Bledsoe’s first professional singing appearance is said to have been in 1924 in New York’s Aeolian Theater.  He then appeared in the role of Tizan in 1926 in the Broadway production of Frank Harling’s opera/musical “Deep River.”  Then in 1927, Jules was cast in the role of Joe in Jerome Kern’s new musical “Show Boat.”  Some accounts say that Kern had Bledsoe in mind to sing “Ol’ Man River” when he wrote the musical.  Other (and probably more likely) accounts say that Kern may have initially preferred popular African American vocalist Paul Robeson to play the role of Joe, but Robeson was not available.  Robeson later appeared as Joe in later productions of the musical and the second film adaptation of the musical.

“Showboat” was the product of Oscar Hammerstein II and Jerome Kern.  It featured dialogue and lyrics in the vernacular of the period during which shows were conducted aboard river boats.  Romance and issues involving racism were integral themes throughout the musical, based on novelist Edna Ferber’s 1926 book of the same name.
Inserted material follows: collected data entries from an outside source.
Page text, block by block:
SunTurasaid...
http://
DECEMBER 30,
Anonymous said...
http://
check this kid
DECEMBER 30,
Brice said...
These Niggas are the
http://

The sequence of events that led to the role of Joe going to Bledsoe were timely.  The role was a perfect match and vehicle for his wonderful voice.  His rendition of the song “Ol’ Man River” became a show stopper in the musical which played to sold out houses on Broadway for over a year.  The musical established Bledsoe in the world of musical theater and contributed positively toward the increasing employment of African American artists on Broadway.  A life-long vocalist and able to sing in six languages, Bledsoe had the necessary talent and strong desire to sing opera, but African American singers were not hired in major American opera companies at that time.  However, Bledsoe was able to sing in touring opera companies in the United States and with opera companies in the United Kingdom and Europe.  He also composed songs and completed an opera named “Bondage” based on Harriet Beecher Stowe’s novel “Uncle Tom’s Cabin.”

bledsoe

(Image credit: Harlem World Magazine)

Waco, Texas was proud to follow and acknowledge Bledsoe as a home grown talent.  A headline in the Waco News-Tribune on March 14, 1941 stated “Bledsoe’s Superb Performance Nets Good British Gate.”  The singer packed out Baylor’s Waco Hall for a benefit performance raising funds for relief of England during the Battle of Britain.  “Ol’ Man River” was supposed to be the finale, but the singer was called out many more times for encores.

Jules had a successful career as a vocalist and had also begun to appear in a few Hollywood films.  According to current genealogical sources, Jules is not known to have married nor had any children.  His life was cut short on July 14, 1943 when he suffered a cerebral hemorrhage in Hollywood, California after appearing with Eleanor Roosevelt on a War Bond tour.  His body was returned to his home town of Waco, Texas.  Bledsoe’s funeral was held on July 21, 1943 at New Hope Baptist Church and was attended by 1,800 people.  The funeral observance included the New Hope Choir singing “Lead Kindly Light,” and “Sweet Hour of Prayer.”  Bledsoe’s life and career were celebrated by Dr. Joe Armstrong, English professor and Browning scholar at Baylor University in Waco.  Following the funeral, Bledsoe’s remains were interred at Greenwood Cemetery on Waco’s east side.  His tombstone includes a line of music from “Ol’ Man River.”

Jules Bledsoe singing “Ol’ Man River”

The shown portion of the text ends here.